As such, a team of researchers wanted to see if gray wolves (Canis lupus) – the closest wild relative to domestic dogs – also had this ability to recognize human voices, which would have significant implications for how we understand the development of modern domestic dogs.

According to Holly Root-Gutteridge from the University of Lincoln, a co-author of the study, there is a longstanding theory that dogs developed the ability to distinguish between human voices as a consequence of selective breeding. 

"So we wanted to look at wolves, because obviously nobody has been selecting so that wolves can recognize human voices," she told AFP

To test this, Root-Gutteridge and colleagues conducted experiments on 24 gray wolves in five zoos and wildlife parks in Spain. The research subjects were made up of both male and female wolves, and they were all aged between one and 13 years of age. All the wolves were born in captivity and were used to humans, especially their keeper. The keepers were responsible for providing rewards and positive interactions with the animals on a daily basis.

Using playback experiments, the researchers set up speakers that played the voices of several strangers saying specific phrases. The wolves would quickly get used to these voices and lose interest in them as they were not useful to them. Then, the researchers played recordings of their keepers' voices (in Spanish, of course), saying things like “Hey, what’s up wolves?” or “Hello little ones, good morning, how’s it going?” 

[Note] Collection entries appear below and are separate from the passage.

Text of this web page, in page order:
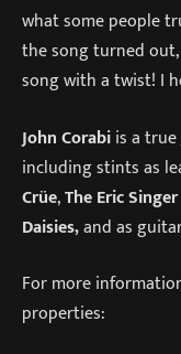
what some people
the song turned
song with a twist! I
John Corabiis a
including stints as
Crüe,The Eric
Daisies,and as
For more
properties:
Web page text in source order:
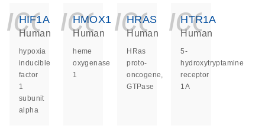
HIF1A
Human
hypoxia
inducible
factor
1
subunit
alpha
HMOX1
Human
heme
oxygenase
1
HRAS
Human
HRas
proto-
oncogene,
GTPase
HTR1A
Human
5-
hydroxytryptamine
receptor
1A
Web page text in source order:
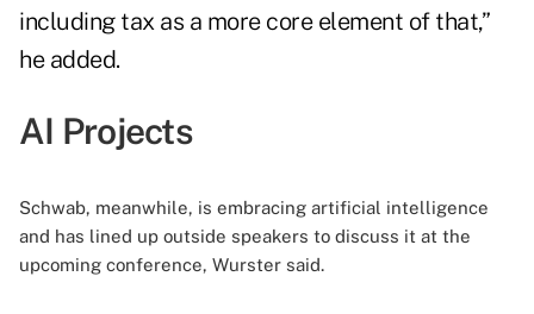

As with your domestic pooch responding to you, the wolves responded with gestures of recognition and turned to the speakers. The researchers then replayed the voices of the strangers, to check that it was not a random response, and found that the animals again lost interest. 

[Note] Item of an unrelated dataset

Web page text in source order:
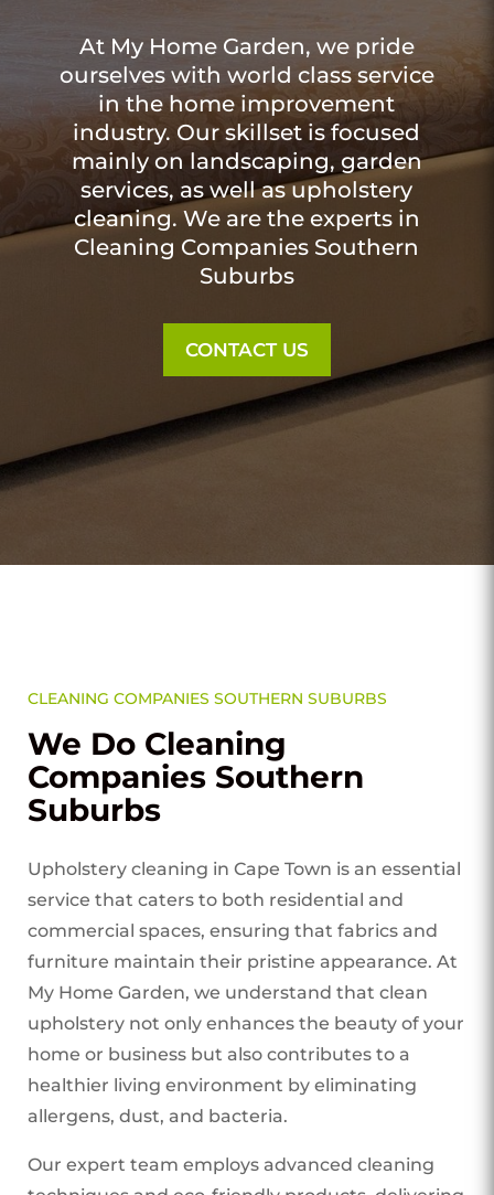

But could this just be a coincidence, or perhaps that the wolves recognized specific phrases? Well, to eliminate these doubts, the team then played recordings of the keepers saying random phrases, rather than familiar ones. Once again, the wolves responded to the specific voices, rather than the content. 

According to Root-Gutteridge, this is a significant finding. “[C]hances are, lots of species are listening to us and getting to know us as individuals”, she explained. 

"If the abilities are that general, it means that animals might be having a lot more cross species interactions than we had thought about before."

The study is published in Animal Cognition.